2008
Basler Afrika Bibliographien (BAB)
Klosterberg 23
4051 Basel
Switzerland
2007
Chanly Gallery
25a Holland Street
London
W8 4NA
David Jacobson: “14 Dry River Beds” are the result of my return to Namibia after an absence of 33 years; and I couldn’t think of a better metaphor for how I felt than the dryness that one experiences in Namibia, the draught, the constant heat and the fact that the rivers have very little water in them other than for a couple of days a year. Coincidentally while I was working on this project, on these montages, I was also working on a project in the United Kingdom, in Hexham in Northumberland, where I was re-creating a section of river, Cockshaw Burn. This contradiction or these opposites − on the one hand I was dealing with flood defences and on the other hand with draught − was also pertinent to what I am about to say about the “14 Dry River Beds”. I want to add that you’re seeing the “14 Dry River Beds” at an exhibition at Basler Afrika Bibliographien (BAB) in Basel.
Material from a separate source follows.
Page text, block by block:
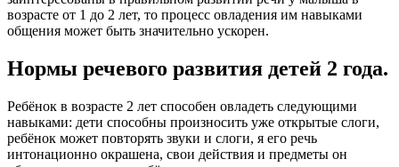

This is the first time they’ve been shown in their entirety. The pieces are not in sequence. The reason they aren’t in sequence is important. One could be passing any of these rivers at any time, and in any direction, and you’ll see what you’re seeing in these montages which include photographic images, objects, text and drawings, as I prefer to call them. In other words, one image can look very much like the, but there’s a relentless beauty about this in Namibia, and it is quite relentless. The route we’re on is the B2 from Windhoek to Swakopmund. The direction I travelled to photograph the rivers was from Swakop to Windhoek. So we will now begin as they are laid out in the gallery.”
Daniela Schlettwein: “They are not laid out geographically?”
David Jacobson: “… in sequence, no.”
Daniela Schlettwein: “But you can, one could fix them.”
David Jacobson: “One could do that. That is how they work on the list that I have here. But how we are seeing them today was dictated by this space … and the reasons is that any space is different, and so it really depends on how you would relate them that way.”